START Records to process

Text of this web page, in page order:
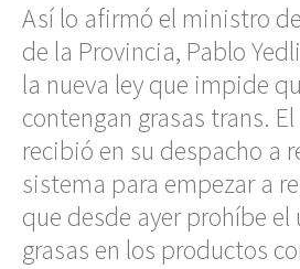
Así lo afirmó el ministro
de la Provincia, Pablo
la nueva ley que impide
contengan grasas trans.
recibió en su despacho a
sistema para empezar a
que desde ayer prohíbe el
grasas en los productos
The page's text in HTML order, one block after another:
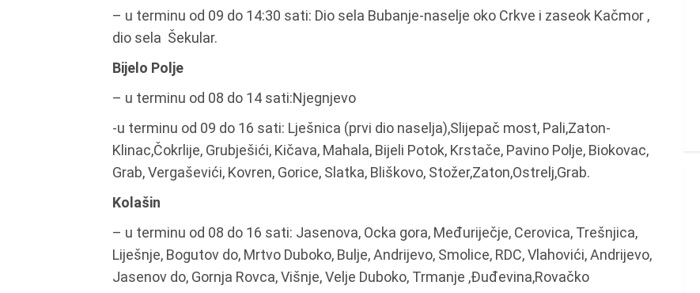
– u terminu od 09 do 14:30 sati: Dio sela Bubanje-naselje oko Crkve i zaseok Kačmor ,
dio sela Šekular.
Bijelo Polje
– u terminu od 08 do 14 sati:Njegnjevo
-u terminu od 09 do 16 sati: Lješnica (prvi dio naselja),Slijepač most, Pali,Zaton-
Klinac,Čokrlije, Grubješići, Kičava, Mahala, Bijeli Potok, Krstače, Pavino Polje, Biokovac,
Grab, Vergaševići, Kovren, Gorice, Slatka, Bliškovo, Stožer,Zaton,Ostrelj,Grab.
Kolašin
– u terminu od 08 do 16 sati: Jasenova, Ocka gora, Međuriječje, Cerovica, Trešnjica,
Liješnje, Bogutov do, Mrtvo Duboko, Bulje, Andrijevo, Smolice, RDC, Vlahovići, Andrijevo,
Jasenov do, Gornja Rovca, Višnje, Velje Duboko, Trmanje ,Đuđevina,Rovačko
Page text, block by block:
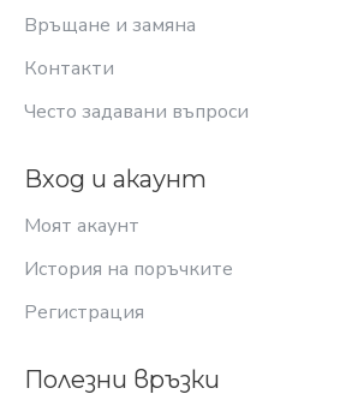
Връщане и замяна
Контакти
Често задавани въпроси
Вход и акаунт
Моят акаунт
История на поръчките
Регистрация
Полезни връзки

END Records to process

**Problem statement**
Give the number of lines in the entries above that include the word "block", and nothing more.

**Solution for this task**
2